After years of strong growth, the economy is languishing in recession, economists say, with rising foreign debt levels, double-digit inflation, the sagging lira, and paltry levels of foreign investment, compared with past years.

An increasing government role in the economy has led to charges of cronyism and corruption, with critics complaining of insiders becoming fabulously wealthy on government contracts and sweetheart deals.

As the election results underscored, Erdogan still maintains the strong backing of the newly prosperous Islamists who were long marginalized under the secular republic founded by Mustafa Kemal Ataturk; people who, like Erdogan, as historian Soner Cagaptay has written, were “born on the wrong side of the tracks.”

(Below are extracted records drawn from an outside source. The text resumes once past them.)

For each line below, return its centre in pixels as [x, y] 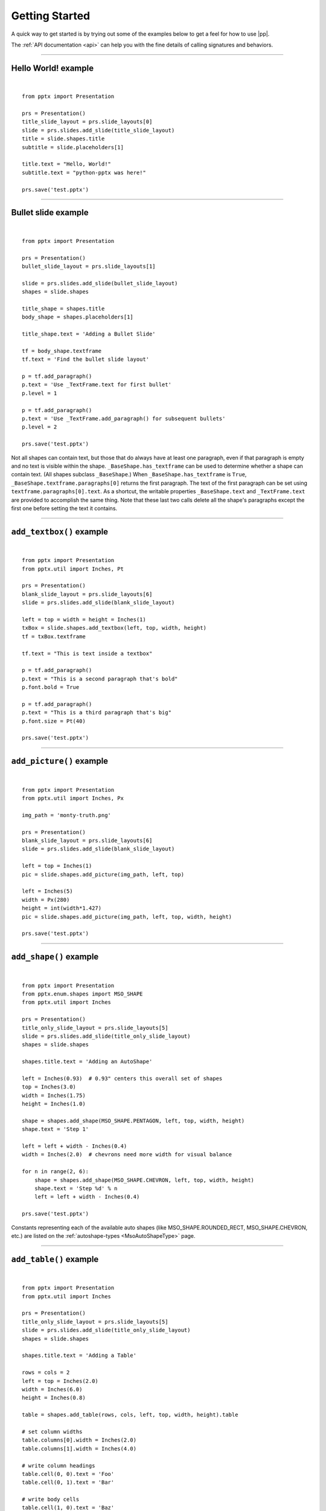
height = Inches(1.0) [54, 1104]
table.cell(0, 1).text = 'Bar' [68, 1483]
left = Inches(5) [47, 891]
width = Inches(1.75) [54, 1095]
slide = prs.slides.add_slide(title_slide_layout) [98, 130]
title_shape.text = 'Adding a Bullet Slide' [89, 334]
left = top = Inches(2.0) [60, 1381]
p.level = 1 [40, 393]

The transfer of power and wealth to those newcomers over the past 15 years represents a transfer of capital that is permanently changing Turkey, said Bekir Agirdir, director of the polling firm Konda.

Economists say Erdogan needs to cut public spending, including expensive subsidies for gasoline and electricity. Turkey borrowed heavily in recent years on international markets, and now faces a bill of $250 billion a year to finance the debt and the country’s current account, which is also deteriorating. This could force it to seek help from the International Monetary Fund.

But few say they think he will take the necessary measures. “Erdogan must do a surgical operation on the economy,” Gurses, the Hurriyet correspondent, said.